3. Run pmbench with 64 processes, the working-set size of each process
   is 640 MB, so the total working-set size is 64 * 640 MB = 40 GB.  The
   CPU and the memory (as in step 1.) of all pmbench processes is bound
   to node 1 and 3. So, after CPU usage is balanced, some pmbench
   processes run on the CPUs of the node 3 will access the memory of
   the node 1.

4. After the pmbench processes run for 100 seconds, kill the memory
   eater.  Now it's possible for some pmbench processes to migrate
   their pages from node 1 to node 3 to reduce cross-node accessing.

Test results show that, with the patch, the pages can be migrated from
node 1 to node 3 after killing the memory eater, and the pmbench score
can increase about 17.5%.

Signed-off-by: "Huang, Ying" <ying.huang@intel.com>
Cc: Andrew Morton <akpm@linux-foundation.org>
Cc: Ingo Molnar <mingo@redhat.com>
Cc: Mel Gorman <mgorman@suse.de>
Cc: Rik van Riel <riel@surriel.com>
Cc: Johannes Weiner <hannes@cmpxchg.org>
Cc: "Matthew Wilcox (Oracle)" <willy@infradead.org>
Cc: Dave Hansen <dave.hansen@intel.com>
Cc: Andi Kleen <ak@linux.intel.com>
Cc: Michal Hocko <mhocko@suse.com>
Cc: David Rientjes <rientjes@google.com>
Cc: linux-api@vger.kernel.org
---
 include/uapi/linux/mempolicy.h | 4 +++-
 mm/mempolicy.c                 | 9 +++++++++
 2 files changed, 12 insertions(+), 1 deletion(-)

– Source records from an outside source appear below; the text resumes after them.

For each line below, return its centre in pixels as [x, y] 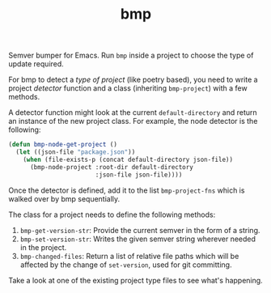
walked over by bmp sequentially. [64, 198]
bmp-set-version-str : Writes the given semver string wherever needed [138, 239]
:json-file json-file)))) [139, 175]
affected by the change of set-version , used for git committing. [126, 265]
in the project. [43, 247]
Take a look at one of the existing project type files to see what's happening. [135, 280]
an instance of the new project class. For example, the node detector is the [133, 121]
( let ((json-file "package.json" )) [76, 152]
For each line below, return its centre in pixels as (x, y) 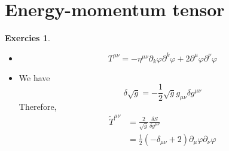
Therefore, (38, 107)
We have (34, 77)
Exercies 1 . (28, 38)
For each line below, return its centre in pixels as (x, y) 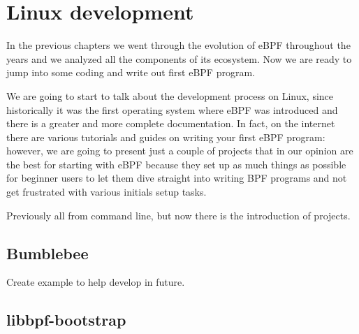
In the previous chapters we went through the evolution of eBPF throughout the (178, 45)
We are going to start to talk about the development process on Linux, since (170, 95)
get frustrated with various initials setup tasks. (107, 192)
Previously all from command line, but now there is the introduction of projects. (178, 215)
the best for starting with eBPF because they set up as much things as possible (176, 164)
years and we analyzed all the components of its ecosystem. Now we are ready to (179, 58)
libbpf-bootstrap (66, 320)
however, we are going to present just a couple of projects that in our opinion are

diff --git a/include/uapi/linux/mempolicy.h b/include/uapi/linux/mempolicy.h
index 3354774af61e..8948467b3992 100644
--- a/include/uapi/linux/mempolicy.h
+++ b/include/uapi/linux/mempolicy.h
@@ -28,12 +28,14 @@ enum {
 /* Flags for set_mempolicy */
 #define MPOL_F_STATIC_NODES	(1 << 15)
 #define MPOL_F_RELATIVE_NODES	(1 << 14)
+#define MPOL_F_NUMA_BALANCING	(1 << 13) /* Optimize with NUMA balancing if possible */
 
 /*
  * MPOL_MODE_FLAGS is the union of all possible optional mode flags passed to
  * either set_mempolicy() or mbind().
  */
-#define MPOL_MODE_FLAGS	(MPOL_F_STATIC_NODES | MPOL_F_RELATIVE_NODES)
+#define MPOL_MODE_FLAGS							\
+	(MPOL_F_STATIC_NODES | MPOL_F_RELATIVE_NODES | MPOL_F_NUMA_BALANCING)
 
 /* Flags for get_mempolicy */
 #define MPOL_F_NODE	(1<<0)	/* return next IL mode instead of node mask */
diff --git a/mm/mempolicy.c b/mm/mempolicy.c
index 3ca4898f3f24..f74d863a9ad3 100644
--- a/mm/mempolicy.c
+++ b/mm/mempolicy.c
@@ -875,6 +875,9 @@ static long do_set_mempolicy(unsigned short mode, unsigned short flags,
 		goto out;
 	}
 
+	if (new && new->mode == MPOL_BIND && (flags & MPOL_F_NUMA_BALANCING))
+		new->flags |= (MPOL_F_MOF | MPOL_F_MORON);
+
 	ret = mpol_set_nodemask(new, nodes, scratch);
 	if (ret) {
 		mpol_put(new);
@@ -2490,6 +2493,12 @@ int mpol_misplaced(struct page *page, struct vm_area_struct *vma, unsigned long
 		break;
 
 	case MPOL_BIND:
+		/* Optimize placement among multiple nodes via NUMA balancing */
+		if (pol->flags & MPOL_F_MORON) {
+			if (node_isset(thisnid, pol->v.nodes))
+				break;
+			goto out;
+		}
 
 		/*
 		 * allows binding to multiple nodes.